1901
Oil on panel
Marine is a vivid example of Bonnard's unique ability to weave a varied range of elements in his paintings into a congruous and concordant whole. The artist here combines the elements of an active seascape with the bustling activity on shore. Throughout his life, Bonnard took great pleasure in the ocean, both as a subject for his art and a place for leisure activities with friends.

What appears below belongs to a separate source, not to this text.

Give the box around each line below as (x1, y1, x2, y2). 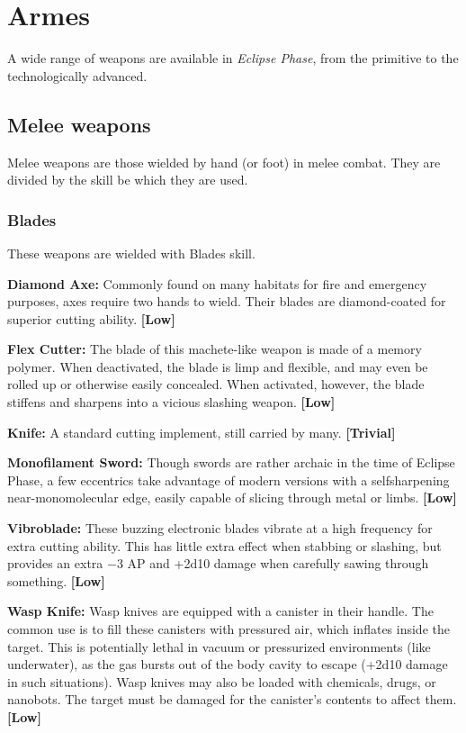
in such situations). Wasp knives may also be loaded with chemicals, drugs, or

Resonant in the current work is the pertinent influence that Japanese culture and art had upon the artist during this period. By this point in his artistic career, Bonnard was often referred to as le Nabi Japonard. His fascination with the art of the east was in part stimulated by an exhibition of Japanese art held at the Ecole des Beaux-Arts in Paris in 1890. Upon viewing this exhibition, Bonnard was intrigued by the fundamental simplicity of Japanese woodblock prints and bold use of color in large, unmodulated patches. By the time he painted the present work, the artist had developed a mature and singular style influenced strongly by those elements that had intrigued him at the Ecole des Beaux-Arts exhibition and informed by the strong influence that Gauguin had over the Nabi. As Sarah Whitfield writes, Bonnard "makes us aware that the principal subject for the painter must be the surface which, as he says, 'has its colour, its laws over and above those of objects" (Sarah Whitfield and John Elderfield, Bonnard (exhibition catalogue), London, Tate Gallery, 1998. p. 15).